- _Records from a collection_
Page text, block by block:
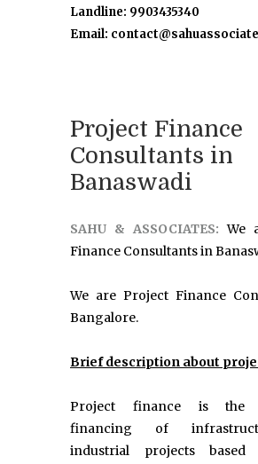
Landline: 9903435340
Email:
Project Finance
Consultants in
Banaswadi
SAHU & ASSOCIATES:We
Finance Consultants in
We are Project Finance
Bangalore.
Brief description about
Project finance is the
financing of
industrial projects
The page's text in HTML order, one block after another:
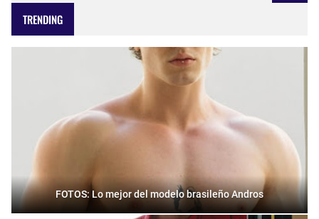
TRENDING
FOTOS: Lo mejor del modelo brasileño Andros
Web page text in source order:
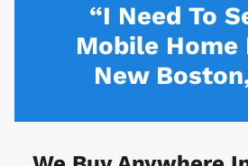
“I Need To
Mobile Home
New
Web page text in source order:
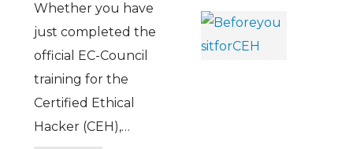
Whether you have
just completed the
official EC-Council
training for the
Certified Ethical
Hacker (CEH),…
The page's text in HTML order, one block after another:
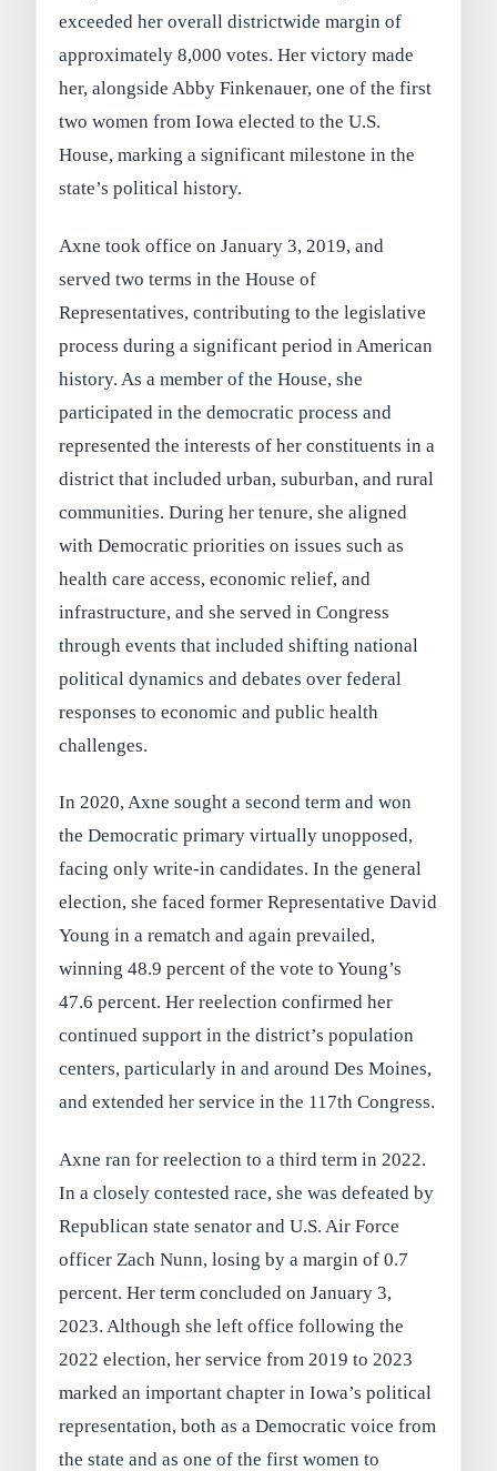
exceeded her overall districtwide margin of
approximately 8,000 votes. Her victory made
her, alongside Abby Finkenauer, one of the first
two women from Iowa elected to the U.S.
House, marking a significant milestone in the
state’s political history.
Axne took office on January 3, 2019, and
served two terms in the House of
Representatives, contributing to the legislative
process during a significant period in American
history. As a member of the House, she
participated in the democratic process and
represented the interests of her constituents in a
district that included urban, suburban, and rural
communities. During her tenure, she aligned
with Democratic priorities on issues such as
health care access, economic relief, and
infrastructure, and she served in Congress
through events that included shifting national
political dynamics and debates over federal
responses to economic and public health
challenges.
In 2020, Axne sought a second term and won
the Democratic primary virtually unopposed,
facing only write-in candidates. In the general
election, she faced former Representative David
Young in a rematch and again prevailed,
winning 48.9 percent of the vote to Young’s
47.6 percent. Her reelection confirmed her
continued support in the district’s population
centers, particularly in and around Des Moines,
and extended her service in the 117th Congress.
Axne ran for reelection to a third term in 2022.
In a closely contested race, she was defeated by
Republican state senator and U.S. Air Force
officer Zach Nunn, losing by a margin of 0.7
percent. Her term concluded on January 3,
2023. Although she left office following the
2022 election, her service from 2019 to 2023
marked an important chapter in Iowa’s political
representation, both as a Democratic voice from
the state and as one of the first women to

- _EXERCISE DESCRIPTION_
Copy out, word for word, the part of the entries above that begins at the line with "facing only write-in" and ends at the line with "continued support in", including both.

- _RESULT OF THIS EXERCISE_
facing only write-in candidates. In the general
election, she faced former Representative David
Young in a rematch and again prevailed,
winning 48.9 percent of the vote to Young’s
47.6 percent. Her reelection confirmed her
continued support in the district’s population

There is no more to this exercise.